Muy apropiadamente celebramos esta fiesta de la Visitación entre la Anunciación (25 de marzo) y el nacimiento del Bautista (24 de junio). El Magnificat de María es el pregón de los tiempos nuevos.
En cuanto oyó Isabel el saludo de María, saltó de gozo el niño en su seno, Isabel quedó llena de Espíritu Santo y exclamó a gritos…
Isabel está como embriagada; como los apóstoles el día de Pentecostés. Contemplando a Isabel entendemos mejor aquellas palabras de Jesús: Si vosotros, siendo malos, sabéis dar cosas buenas a vuestros hijos, ¡cuánto más el Padre del cielo dará el Espíritu Santo a los que se lo pidan! (Lc 11, 13). Donde Lucas dice Espíritu Santo, Mateo dice cosas buenas (7, 11). Entendemos que el Espíritu Santo es la cosa buena por excelencia.
¿Quién soy yo para que me visite la madre de mi Señor?
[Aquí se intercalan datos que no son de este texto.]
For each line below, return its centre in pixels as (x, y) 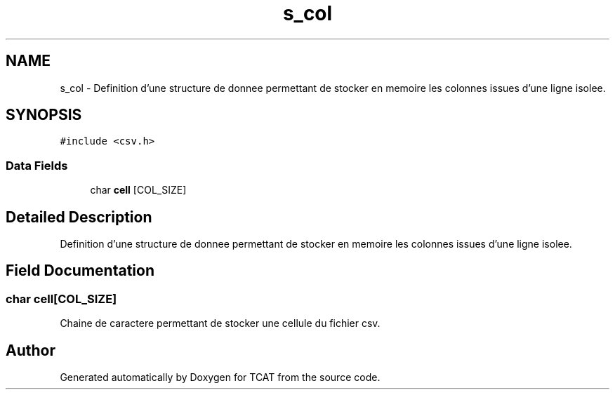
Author (31, 350)
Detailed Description (79, 217)
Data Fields (37, 165)
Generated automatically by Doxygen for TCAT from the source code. (220, 377)
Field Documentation (80, 271)
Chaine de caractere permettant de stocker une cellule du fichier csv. (220, 323)
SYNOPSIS (44, 115)
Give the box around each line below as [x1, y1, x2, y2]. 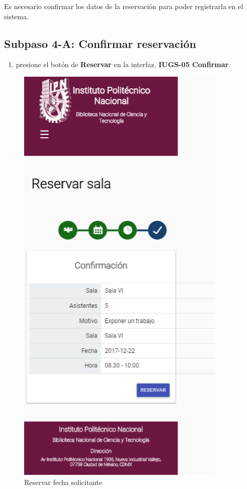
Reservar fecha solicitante [24, 476, 103, 487]
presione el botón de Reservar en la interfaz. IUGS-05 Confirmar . [16, 59, 231, 70]
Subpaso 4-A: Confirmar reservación [4, 35, 196, 51]
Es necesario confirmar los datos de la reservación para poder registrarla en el [4, 1, 243, 11]
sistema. [4, 11, 29, 21]
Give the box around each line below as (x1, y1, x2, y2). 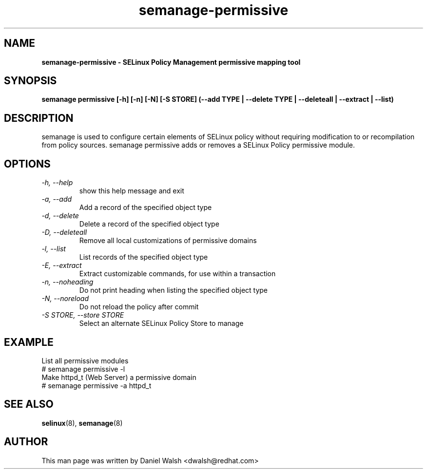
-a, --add (41, 195, 72, 204)
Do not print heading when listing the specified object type (79, 286, 268, 295)
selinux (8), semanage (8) (41, 418, 123, 427)
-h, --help (41, 178, 73, 187)
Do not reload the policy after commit (79, 303, 199, 311)
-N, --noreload (41, 294, 89, 303)
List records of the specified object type (79, 253, 208, 262)
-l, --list (41, 245, 66, 253)
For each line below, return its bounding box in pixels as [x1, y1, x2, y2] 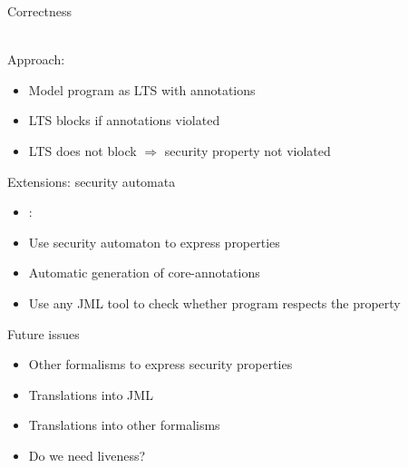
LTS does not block [28, 141, 137, 160]
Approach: [7, 50, 65, 69]
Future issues [7, 324, 80, 343]
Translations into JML [28, 385, 153, 404]
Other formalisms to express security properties [28, 355, 293, 374]
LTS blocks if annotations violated [28, 111, 220, 130]
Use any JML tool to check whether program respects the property [28, 293, 401, 312]
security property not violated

Escuchando a Isabel entendemos mejor los increíbles efectos de la efusión del Espíritu. Porque increíble es el hecho de que Isabel llegue a afirmar con absoluto convencimiento la divinidad de esa minúscula vida que María lleva en sus entrañas.
Y dijo María: Alaba mi alma la grandeza del Señor y mi espíritu se alegra en Dios mi salvador.
El Magnificat es el pregón de los nuevos tiempos: tiempos de la gloriosa novedad del Evangelio; tiempos de la gratuidad de la salvación universal porque su misericordia llega a sus fieles de generación en generación. María es la maestra que nos enseña a vivir confiados, agradecidos, siempre abiertos a la exuberancia del don de Dios hecho carne en su seno.
La escena de la Visitación es una escena que desborda alegría. María es, en verdad, la causa de nuestra alegría. Hagamos de su Magnificat nuestro estilo de vida.